Court Opinion

ID: 6240999
Source: CourtListenerOpinion
Date Created: 2022-02-17 20:44:44.142919+00
Date Added: 2024-06-11T08:58:11.803204
License: Public Domain

Opinion by
Me. Justice Williams,
The defendants are brewers in the city of Easton. In February, 1890, they bought from the New Process Ice and Refrigerating Co. a refrigerating machine for use in their business. In the following June they gave in part payment for the machine their negotiable note for fifteen hundred dollars, payable at the First National Bank of Easton at ninety days. The company transferred this note, a day or two after it was given, to its president, J. J. Hayes, in consideration of his payment of bills, then maturing, to an amount equal to or greater than the note. He soon after indorsed the note to the plaintiff’s bank which discounted it, placing the proceeds to his credit. The bank thus became the owner of the note in the usual course pf business, for full value, before maturity, and without notice of any equities between the maker and the paj'ee, if any such existed. When it fell due it was sent to the bank at which it was payable for collection. It was not paid, and was returned to the holder duly protested. Upon this state of facts, the maker, the payee and the indorser, were severally liable to the bank, and were liable to each other in the order in which their names stood as parties to the instrument.
Hayes kept an account at the bank, and when the note was returned protested, the balance in his favor was sufficient to cover the' amount due upon it. A clerk, in accordance with what he considered a business habit, charged the note up to Hayes’s account on the books of the bank; but when this fact came to the notice of the cashier, he told the clerk that this was not as they intended, and directed him to correct his act by crediting Hayes with the same amount so as to leave his account to stand as before.
The bank then brought this suit against the makers. They allege they have a defence against the payee, and to deprive the plaintiff of its position as a holder in due course of busi*637ness and before maturity, they contend that it was the duty of fhe bank to charge up the note against the balance due to Hayes, and that the existence of this balance was payment in law.
They further contend that, at all events, the act of the clerk in charging up the note was payment in fact that divested the title of the bank; and that the subsequent credit, made under the direction of the cashier, is not to be treated as the correction of a mistake, but a new purchase of the note, made after protest, and subject to the duty to inquire, which the law imposes on the purchaser of overdue and dishonored paper.

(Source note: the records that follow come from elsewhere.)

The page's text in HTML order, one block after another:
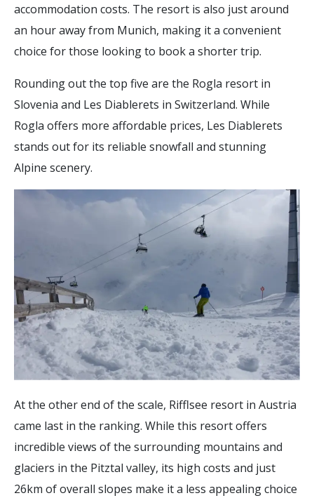
accommodation costs. The resort is also just around
an hour away from Munich, making it a convenient
choice for those looking to book a shorter trip.
Rounding out the top five are the Rogla resort in
Slovenia and Les Diablerets in Switzerland. While
Rogla offers more affordable prices, Les Diablerets
stands out for its reliable snowfall and stunning
Alpine scenery.
At the other end of the scale, Rifflsee resort in Austria
came last in the ranking. While this resort offers
incredible views of the surrounding mountains and
glaciers in the Pitztal valley, its high costs and just
26km of overall slopes make it a less appealing choice
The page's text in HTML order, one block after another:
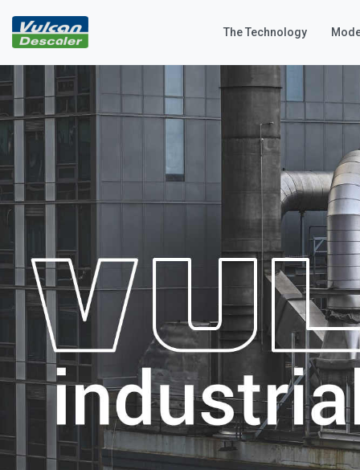
The Technology
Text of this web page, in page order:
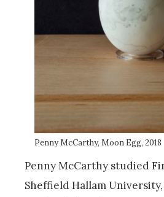
Penny McCarthy, Moon Egg, 2018
Penny McCarthy studied
Sheffield Hallam
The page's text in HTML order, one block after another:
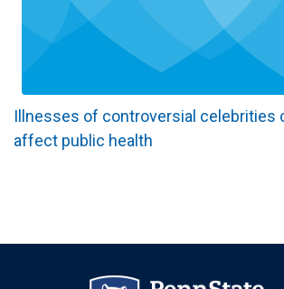
Illnesses of controversial celebrities
affect public health
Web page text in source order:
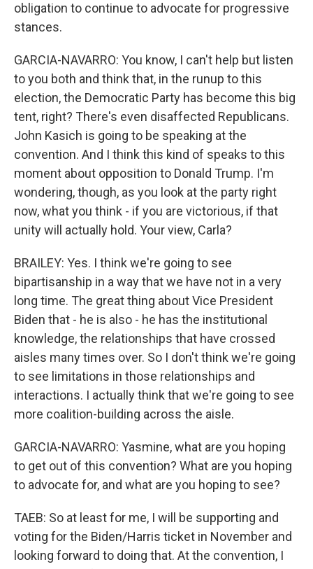
obligation to continue to advocate for progressive
stances.
GARCIA-NAVARRO: You know, I can't help but listen
to you both and think that, in the runup to this
election, the Democratic Party has become this big
tent, right? There's even disaffected Republicans.
John Kasich is going to be speaking at the
convention. And I think this kind of speaks to this
moment about opposition to Donald Trump. I'm
wondering, though, as you look at the party right
now, what you think - if you are victorious, if that
unity will actually hold. Your view, Carla?
BRAILEY: Yes. I think we're going to see
bipartisanship in a way that we have not in a very
long time. The great thing about Vice President
Biden that - he is also - he has the institutional
knowledge, the relationships that have crossed
aisles many times over. So I don't think we're going
to see limitations in those relationships and
interactions. I actually think that we're going to see
more coalition-building across the aisle.
GARCIA-NAVARRO: Yasmine, what are you hoping
to get out of this convention? What are you hoping
to advocate for, and what are you hoping to see?
TAEB: So at least for me, I will be supporting and
voting for the Biden/Harris ticket in November and
looking forward to doing that. At the convention, I
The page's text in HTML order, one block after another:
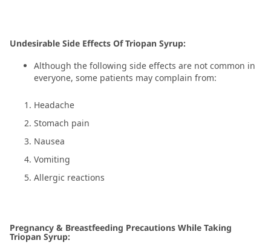
Undesirable Side Effects Of Triopan Syrup:
Although the following side effects are not common in
everyone, some patients may complain from:
Headache
Stomach pain
Nausea
Vomiting
Allergic reactions
Pregnancy & Breastfeeding Precautions While Taking
Triopan Syrup:
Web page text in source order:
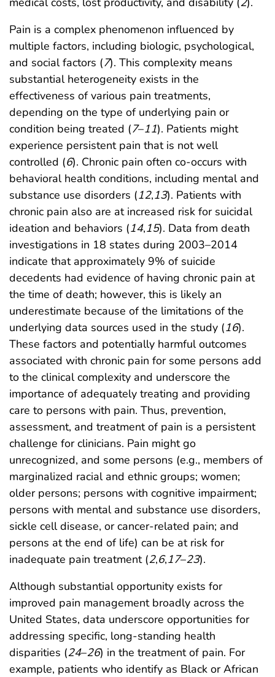
Pain is a complex phenomenon influenced by
multiple factors, including biologic, psychological,
and social factors (7). This complexity means
substantial heterogeneity exists in the
effectiveness of various pain treatments,
depending on the type of underlying pain or
condition being treated (7–11). Patients might
experience persistent pain that is not well
controlled (6). Chronic pain often co-occurs with
behavioral health conditions, including mental and
substance use disorders (12,13). Patients with
chronic pain also are at increased risk for suicidal
ideation and behaviors (14,15). Data from death
investigations in 18 states during 2003–2014
indicate that approximately 9% of suicide
decedents had evidence of having chronic pain at
the time of death; however, this is likely an
underestimate because of the limitations of the
underlying data sources used in the study (16).
These factors and potentially harmful outcomes
associated with chronic pain for some persons add
to the clinical complexity and underscore the
importance of adequately treating and providing
care to persons with pain. Thus, prevention,
assessment, and treatment of pain is a persistent
challenge for clinicians. Pain might go
unrecognized, and some persons (e.g., members of
marginalized racial and ethnic groups; women;
older persons; persons with cognitive impairment;
persons with mental and substance use disorders,
sickle cell disease, or cancer-related pain; and
persons at the end of life) can be at risk for
inadequate pain treatment (2,6,17–23).
Although substantial opportunity exists for
improved pain management broadly across the
United States, data underscore opportunities for
addressing specific, long-standing health
disparities (24–26) in the treatment of pain. For
example, patients who identify as Black or African
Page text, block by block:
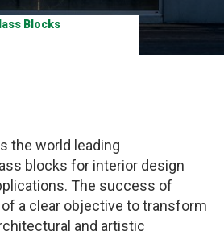
Blocks
the world leading
blocks for interior design
The success of
a clear objective to transform
and artistic
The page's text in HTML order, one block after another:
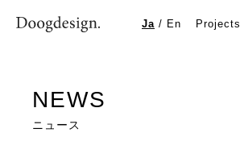
Ja / En Projects
NEWS
ニュース
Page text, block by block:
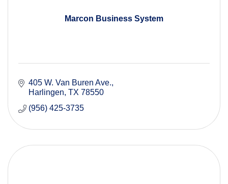
Marcon Business System
405 W. Van Buren Ave.
Harlingen TX 78550
(956) 425-3735
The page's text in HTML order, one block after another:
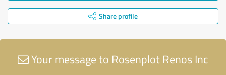
Share profile
Your message to Rosenplot Renos Inc
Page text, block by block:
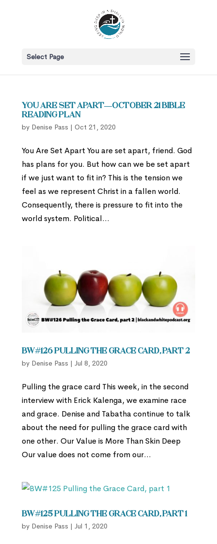
Select Page
You Are Set Apart—October 21 Bible
Reading Plan
by Denise Pass | Oct 21, 2020
You Are Set Apart You are set apart, friend. God
has plans for you. But how can we be set apart
if we just want to fit in? This is the tension we
feel as we represent Christ in a fallen world.
Consequently, there is pressure to fit into the
world system. Political...
BW#126 Pulling the Grace Card, part 2
by Denise Pass | Jul 8, 2020
Pulling the grace card This week, in the second
interview with Erick Kalenga, we examine race
and grace. Denise and Tabatha continue to talk
about the need for pulling the grace card with
one other. Our Value is More Than Skin Deep
Our value does not come from our...
BW#125 Pulling the Grace Card, part 1
by Denise Pass | Jul 1, 2020
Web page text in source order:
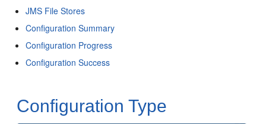
JMS File Stores
Configuration Summary
Configuration Progress
Configuration Success
Configuration Type
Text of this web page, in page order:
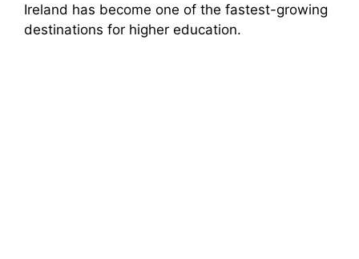
Ireland has become one of the fastest-growing
destinations for higher education.
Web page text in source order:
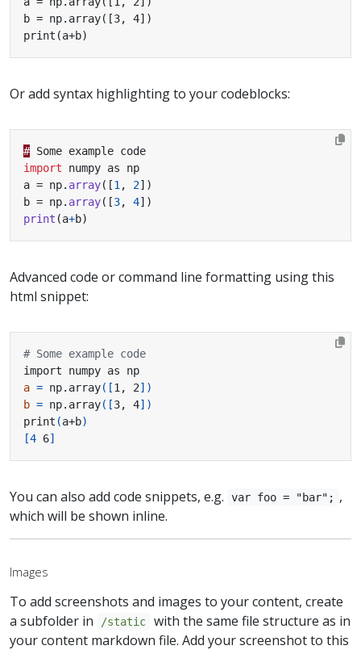
print(a+b)
Or add syntax highlighting to your codeblocks:
# Some example code
import
numpy as
np
a = np. array([1 , 2])
b = np. array([3, 4])
print (a+b)
Advanced code or command line formatting using this
html snippet:
# Some example code
a = np.array([1, 2])
b = np.array([3, 4])
print (a+b)
[4 6]
You can also add code snippets, e.g. var foo = "bar"; ,
which will be shown inline.
Images
To add screenshots and images to your content, create
a subfolder in
/static
with the same file structure as in
your content markdown file. Add your screenshot to this
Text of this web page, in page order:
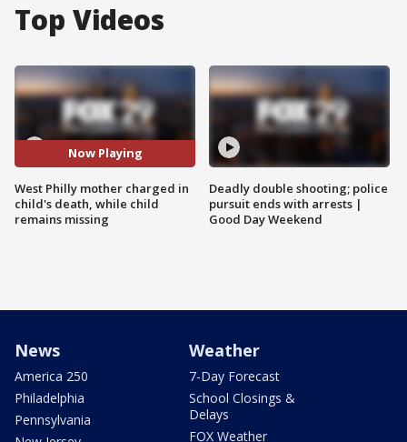
Top Videos
Now Playing
West Philly mother charged in
child's death, while child
remains missing
Deadly double shooting; police
pursuit ends with arrests |
Good Day Weekend
News
America 250
Philadelphia
Pennsylvania
Weather
7-Day Forecast
School Closings &
Delays
FOX Weather
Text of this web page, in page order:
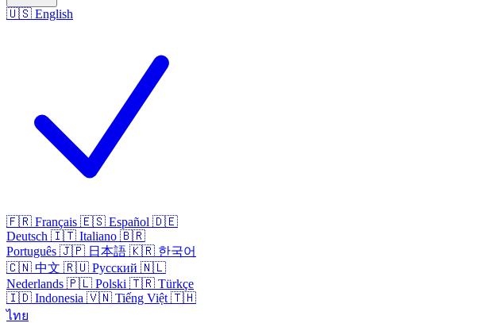
🇺🇸 English
🇫🇷 Français 🇪🇸 Español 🇩🇪
Deutsch 🇮🇹 Italiano 🇧🇷
Português 🇯🇵 日本語 🇰🇷 한국어
🇨🇳 中文 🇷🇺 Русский 🇳🇱
Nederlands 🇵🇱 Polski 🇹🇷 Türkçe
🇮🇩 Indonesia 🇻🇳 Tiếng Việt 🇹🇭
ไทย
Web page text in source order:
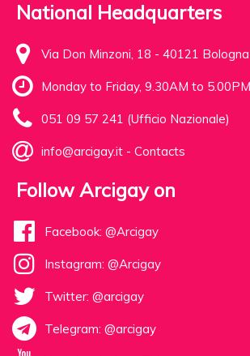
National Headquarters
Via Don Minzoni, 18 - 40121
Monday to Friday, 9.30AM to 5.00PM
051 09 57 241 (Ufficio Nazionale)
info@arcigay.it - Contacts
Follow Arcigay on
Facebook: @Arcigay
Instagram: @Arcigay
Twitter: @arcigay
Telegram: @arcigay
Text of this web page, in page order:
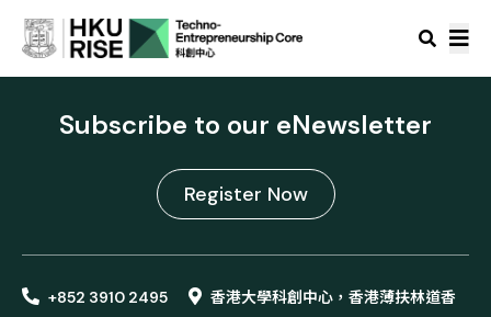
Subscribe to our eNewsletter
Register Now
+852 3910 2495
香港大學科創中心，香港薄扶林道香
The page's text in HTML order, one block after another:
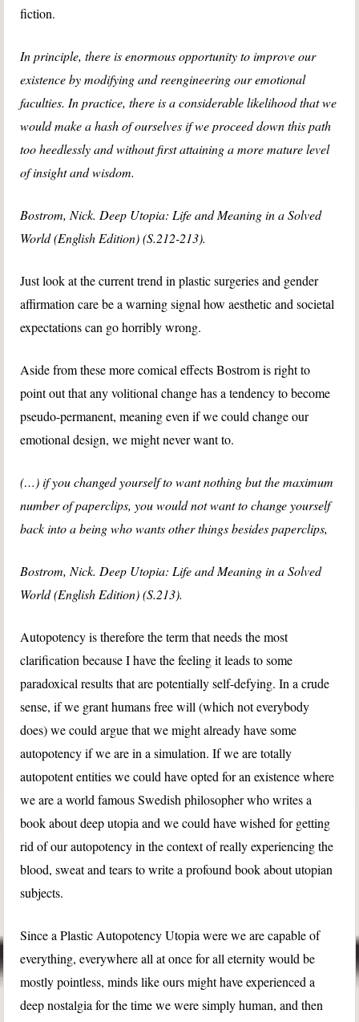
fiction.
In principle, there is enormous opportunity to improve our
existence by modifying and reengineering our emotional
faculties. In practice, there is a considerable likelihood that we
would make a hash of ourselves if we proceed down this path
too heedlessly and without first attaining a more mature level
of insight and wisdom.
Bostrom, Nick. Deep Utopia: Life and Meaning in a Solved
World (English Edition) (S.212-213).
Just look at the current trend in plastic surgeries and gender
affirmation care be a warning signal how aesthetic and societal
expectations can go horribly wrong.
Aside from these more comical effects Bostrom is right to
point out that any volitional change has a tendency to become
pseudo-permanent, meaning even if we could change our
emotional design, we might never want to.
(…) if you changed yourself to want nothing but the maximum
number of paperclips, you would not want to change yourself
back into a being who wants other things besides paperclips,
Bostrom, Nick. Deep Utopia: Life and Meaning in a Solved
World (English Edition) (S.213).
Autopotency is therefore the term that needs the most
clarification because I have the feeling it leads to some
paradoxical results that are potentially self-defying. In a crude
sense, if we grant humans free will (which not everybody
does) we could argue that we might already have some
autopotency if we are in a simulation. If we are totally
autopotent entities we could have opted for an existence where
we are a world famous Swedish philosopher who writes a
book about deep utopia and we could have wished for getting
rid of our autopotency in the context of really experiencing the
blood, sweat and tears to write a profound book about utopian
subjects.
Since a Plastic Autopotency Utopia were we are capable of
everything, everywhere all at once for all eternity would be
mostly pointless, minds like ours might have experienced a
deep nostalgia for the time we were simply human, and then
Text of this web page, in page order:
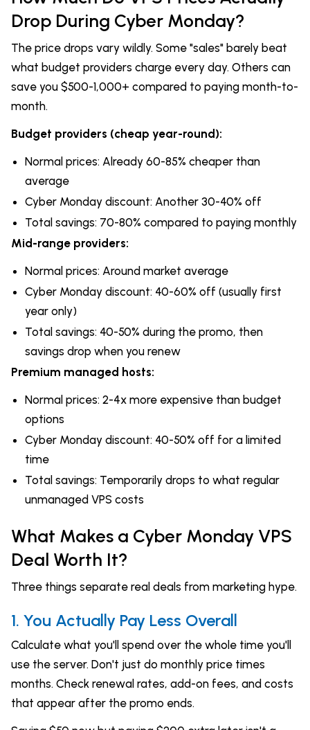
Drop During Cyber Monday?
The price drops vary wildly. Some "sales" barely beat
what budget providers charge every day. Others can
save you $500-1,000+ compared to paying month-to-
month.
Budget providers (cheap year-round):
Normal prices: Already 60-85% cheaper than
average
Cyber Monday discount: Another 30-40% off
Total savings: 70-80% compared to paying monthly
Mid-range providers:
Normal prices: Around market average
Cyber Monday discount: 40-60% off (usually first
year only)
Total savings: 40-50% during the promo, then
savings drop when you renew
Premium managed hosts:
Normal prices: 2-4x more expensive than budget
options
Cyber Monday discount: 40-50% off for a limited
time
Total savings: Temporarily drops to what regular
unmanaged VPS costs
What Makes a Cyber Monday VPS
Deal Worth It?
Three things separate real deals from marketing hype.
1. You Actually Pay Less Overall
Calculate what you'll spend over the whole time you'll
use the server. Don't just do monthly price times
months. Check renewal rates, add-on fees, and costs
that appear after the promo ends.

It is practically conceded, and it is clear upon the facts as they are presented to us, that, unless the defendant’s theory can be sustained, they cannot defend successfully in this case. The bank, if a holder for value in the ordinary course of business before maturity, is not subject to the equities growing out of the sale of the refrigerating machine ; and must recover on its title as the holder. We come, then, to inquire what was the duty of the bank in regard to the deposit standing to the credit of Hayes ? The general rule is well settled that, while the bank may appropriate funds in its hands belonging to any previous party to the note, to the payment of it, when payment is not made at the time and place named, yet it is not bound to do so. The note may be treated as, in effect, an order or check authorizing the bank to apply the deposit to the payment, but the deposit is not payment in law. Even as between the bank and the maker, the bank is not bound to make the application, but may take the risk of its ability to collect from him and allow him to withdraw his deposit: Morse on Banks and Banking, 559. But where the bank holds funds of the maker when the note matures, it is bound to consider the interests of the indorsers or sureties, and if it allows the maker to withdraw his funds after protest, and the indorsers are losers thereby, the bank is liable to them : Commercial National Bank v. Henniger, 105 Pa. 496 ; German National Bank v. Foreman, 188 Pa. 474. The reason of this rule is, that the maker is the principal debtor, and liable to all the indorsers, whose undertaking is to pay if he does not. If the holder surrenders the money or securities of the maker, he parts with that in which all who have a right to look to the maker for indemnity have a *638definite interest; and if his act inflicts loss on them he must stand, as to the money or securities surrendered, in the place of the maker. As the maker is liable to the indorser, it is very plain that he cannot require the bank to appropriate the indorser’s funds to the payment of his own note, nor complain if the bank refuses to do so. He has no business with the state of accounts between the indorser and the bank ; but it is h s duty to relieve the indorser by the payment of the note in accordance with its terms.
Nor was there any payment in fact in this case. The indorser did not authorize the application of his deposit to this note, but insisted that the bank should proceed against the makers. The bank agreed to this. The unauthorized charge made by the clerk was at once corrected by the cashier; the deposit of the indorser was left subject to his check, and the bank by this action called on the makers to make good their promise to pay. We see no reason why they should not.
The first, second, third and fourth assignments of error are sustained, also the tenth, eleventh, twelfth and thirteenth.
The judgment is reversed and a venire facias de novo awarded.